_TASK TO COMPLETE:_ Write out exactly the lines that run from the one containing "but ask to download) (5, 95, 73, 104)" to the end of the entries below, with both end lines included.

_DATA PROVIDED:_
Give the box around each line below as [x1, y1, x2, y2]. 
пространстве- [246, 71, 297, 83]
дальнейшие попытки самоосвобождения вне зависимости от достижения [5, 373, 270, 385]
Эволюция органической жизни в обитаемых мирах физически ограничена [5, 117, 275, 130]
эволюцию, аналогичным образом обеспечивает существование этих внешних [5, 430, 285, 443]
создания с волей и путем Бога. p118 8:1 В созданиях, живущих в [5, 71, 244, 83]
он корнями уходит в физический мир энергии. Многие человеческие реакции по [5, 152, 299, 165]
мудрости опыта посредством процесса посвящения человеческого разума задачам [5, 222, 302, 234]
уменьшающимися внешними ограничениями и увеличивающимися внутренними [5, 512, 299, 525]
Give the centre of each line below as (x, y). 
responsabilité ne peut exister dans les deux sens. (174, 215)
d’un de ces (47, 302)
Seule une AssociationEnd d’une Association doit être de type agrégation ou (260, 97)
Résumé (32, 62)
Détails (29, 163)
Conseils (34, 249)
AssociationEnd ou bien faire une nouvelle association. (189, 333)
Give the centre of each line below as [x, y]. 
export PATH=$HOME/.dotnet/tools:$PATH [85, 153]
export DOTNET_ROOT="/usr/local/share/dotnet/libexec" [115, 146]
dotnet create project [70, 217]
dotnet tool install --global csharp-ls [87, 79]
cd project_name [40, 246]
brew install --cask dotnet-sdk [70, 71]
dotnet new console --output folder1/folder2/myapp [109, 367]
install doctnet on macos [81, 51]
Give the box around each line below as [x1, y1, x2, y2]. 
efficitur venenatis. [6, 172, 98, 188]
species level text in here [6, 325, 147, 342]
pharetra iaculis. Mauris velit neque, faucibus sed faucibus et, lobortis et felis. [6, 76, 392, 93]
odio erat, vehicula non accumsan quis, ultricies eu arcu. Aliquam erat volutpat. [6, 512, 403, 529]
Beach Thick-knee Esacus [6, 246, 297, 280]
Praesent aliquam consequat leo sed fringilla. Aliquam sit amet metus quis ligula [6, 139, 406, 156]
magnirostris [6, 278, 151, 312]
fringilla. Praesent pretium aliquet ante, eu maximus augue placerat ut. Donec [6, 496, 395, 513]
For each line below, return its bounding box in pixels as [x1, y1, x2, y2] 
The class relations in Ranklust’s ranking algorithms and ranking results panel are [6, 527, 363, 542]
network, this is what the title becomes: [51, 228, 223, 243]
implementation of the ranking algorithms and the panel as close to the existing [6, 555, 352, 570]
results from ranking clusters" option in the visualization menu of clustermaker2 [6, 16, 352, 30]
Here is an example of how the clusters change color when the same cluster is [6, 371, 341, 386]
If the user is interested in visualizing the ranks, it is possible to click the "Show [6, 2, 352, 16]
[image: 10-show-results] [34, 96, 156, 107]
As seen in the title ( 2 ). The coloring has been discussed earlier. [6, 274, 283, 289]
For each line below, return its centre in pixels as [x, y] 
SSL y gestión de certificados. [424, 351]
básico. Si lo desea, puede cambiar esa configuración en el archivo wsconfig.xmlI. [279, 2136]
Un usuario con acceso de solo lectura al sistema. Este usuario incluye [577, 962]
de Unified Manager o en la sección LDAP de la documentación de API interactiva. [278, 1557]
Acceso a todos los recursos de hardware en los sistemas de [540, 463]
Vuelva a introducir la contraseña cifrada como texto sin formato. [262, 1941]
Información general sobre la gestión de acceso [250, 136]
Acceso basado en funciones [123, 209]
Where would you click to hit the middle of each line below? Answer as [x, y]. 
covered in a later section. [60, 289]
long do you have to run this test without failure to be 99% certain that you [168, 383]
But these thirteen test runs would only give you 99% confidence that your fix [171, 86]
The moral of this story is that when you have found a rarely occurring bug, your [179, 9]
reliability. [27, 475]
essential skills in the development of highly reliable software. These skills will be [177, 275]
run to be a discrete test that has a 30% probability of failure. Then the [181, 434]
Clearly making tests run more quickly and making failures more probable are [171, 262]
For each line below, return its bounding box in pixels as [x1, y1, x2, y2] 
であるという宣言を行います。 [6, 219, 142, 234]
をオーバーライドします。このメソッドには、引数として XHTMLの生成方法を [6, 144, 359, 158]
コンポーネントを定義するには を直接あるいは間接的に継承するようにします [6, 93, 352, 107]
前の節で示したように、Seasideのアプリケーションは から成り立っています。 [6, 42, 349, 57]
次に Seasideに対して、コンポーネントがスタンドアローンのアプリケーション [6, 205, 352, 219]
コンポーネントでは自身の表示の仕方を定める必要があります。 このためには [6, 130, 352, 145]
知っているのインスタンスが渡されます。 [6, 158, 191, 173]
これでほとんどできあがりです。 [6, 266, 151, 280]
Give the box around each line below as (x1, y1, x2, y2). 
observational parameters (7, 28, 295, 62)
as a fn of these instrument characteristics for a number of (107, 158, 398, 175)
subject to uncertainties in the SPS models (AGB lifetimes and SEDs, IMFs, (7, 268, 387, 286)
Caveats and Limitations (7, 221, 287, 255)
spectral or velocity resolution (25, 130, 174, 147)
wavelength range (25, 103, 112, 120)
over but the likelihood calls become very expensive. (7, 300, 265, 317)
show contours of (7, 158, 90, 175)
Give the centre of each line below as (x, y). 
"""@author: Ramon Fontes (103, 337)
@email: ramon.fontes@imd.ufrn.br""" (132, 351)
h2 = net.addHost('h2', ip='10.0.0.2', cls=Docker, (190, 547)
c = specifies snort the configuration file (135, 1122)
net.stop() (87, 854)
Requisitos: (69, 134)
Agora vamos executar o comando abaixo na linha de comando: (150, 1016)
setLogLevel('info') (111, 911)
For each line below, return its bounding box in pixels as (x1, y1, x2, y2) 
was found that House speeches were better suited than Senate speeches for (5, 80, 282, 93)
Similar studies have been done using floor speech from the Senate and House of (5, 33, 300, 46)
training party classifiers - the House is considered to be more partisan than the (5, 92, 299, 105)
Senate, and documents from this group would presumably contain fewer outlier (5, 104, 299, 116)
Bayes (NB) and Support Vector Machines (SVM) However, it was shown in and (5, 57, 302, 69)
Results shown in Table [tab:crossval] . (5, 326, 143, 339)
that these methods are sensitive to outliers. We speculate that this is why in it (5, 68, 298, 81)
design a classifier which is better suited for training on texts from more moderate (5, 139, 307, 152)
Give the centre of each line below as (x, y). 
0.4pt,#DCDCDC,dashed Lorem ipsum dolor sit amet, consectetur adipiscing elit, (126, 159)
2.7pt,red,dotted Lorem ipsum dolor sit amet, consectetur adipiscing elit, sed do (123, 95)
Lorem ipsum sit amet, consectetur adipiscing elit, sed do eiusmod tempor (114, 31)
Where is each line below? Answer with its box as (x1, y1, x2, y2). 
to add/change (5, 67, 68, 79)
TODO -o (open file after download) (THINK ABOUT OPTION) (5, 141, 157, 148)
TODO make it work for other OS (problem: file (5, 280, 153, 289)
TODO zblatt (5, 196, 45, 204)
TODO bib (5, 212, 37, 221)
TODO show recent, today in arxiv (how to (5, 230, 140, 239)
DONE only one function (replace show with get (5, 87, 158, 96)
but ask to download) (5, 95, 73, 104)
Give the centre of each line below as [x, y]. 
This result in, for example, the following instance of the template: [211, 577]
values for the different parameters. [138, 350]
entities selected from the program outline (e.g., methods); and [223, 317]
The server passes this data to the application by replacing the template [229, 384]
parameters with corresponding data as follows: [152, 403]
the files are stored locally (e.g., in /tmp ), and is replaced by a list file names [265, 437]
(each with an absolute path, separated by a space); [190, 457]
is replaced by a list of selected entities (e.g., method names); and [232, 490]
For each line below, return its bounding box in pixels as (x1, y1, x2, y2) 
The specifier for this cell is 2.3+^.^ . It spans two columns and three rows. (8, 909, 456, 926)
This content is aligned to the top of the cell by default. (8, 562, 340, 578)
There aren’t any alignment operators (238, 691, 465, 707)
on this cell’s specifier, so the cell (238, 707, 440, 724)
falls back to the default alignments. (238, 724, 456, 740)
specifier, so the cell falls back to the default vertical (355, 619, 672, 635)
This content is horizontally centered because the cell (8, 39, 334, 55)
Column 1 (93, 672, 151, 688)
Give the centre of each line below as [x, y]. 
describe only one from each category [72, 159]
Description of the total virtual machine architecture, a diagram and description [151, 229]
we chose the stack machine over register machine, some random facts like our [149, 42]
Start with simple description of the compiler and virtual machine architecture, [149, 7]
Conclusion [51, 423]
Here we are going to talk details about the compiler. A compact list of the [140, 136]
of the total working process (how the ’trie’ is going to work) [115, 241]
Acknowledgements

_EXERCISE RESPONSE:_
but ask to download) (5, 95, 73, 104)
Give the centre of each line below as [x, y]. 
This result in, for example, the following instance of the template: [211, 577]
values for the different parameters. [138, 350]
entities selected from the program outline (e.g., methods); and [223, 317]
The server passes this data to the application by replacing the template [229, 384]
parameters with corresponding data as follows: [152, 403]
the files are stored locally (e.g., in /tmp ), and is replaced by a list file names [265, 437]
(each with an absolute path, separated by a space); [190, 457]
is replaced by a list of selected entities (e.g., method names); and [232, 490]
For each line below, return its bounding box in pixels as (x1, y1, x2, y2) 
The specifier for this cell is 2.3+^.^ . It spans two columns and three rows. (8, 909, 456, 926)
This content is aligned to the top of the cell by default. (8, 562, 340, 578)
There aren’t any alignment operators (238, 691, 465, 707)
on this cell’s specifier, so the cell (238, 707, 440, 724)
falls back to the default alignments. (238, 724, 456, 740)
specifier, so the cell falls back to the default vertical (355, 619, 672, 635)
This content is horizontally centered because the cell (8, 39, 334, 55)
Column 1 (93, 672, 151, 688)
Give the centre of each line below as [x, y]. 
describe only one from each category [72, 159]
Description of the total virtual machine architecture, a diagram and description [151, 229]
we chose the stack machine over register machine, some random facts like our [149, 42]
Start with simple description of the compiler and virtual machine architecture, [149, 7]
Conclusion [51, 423]
Here we are going to talk details about the compiler. A compact list of the [140, 136]
of the total working process (how the ’trie’ is going to work) [115, 241]
Acknowledgements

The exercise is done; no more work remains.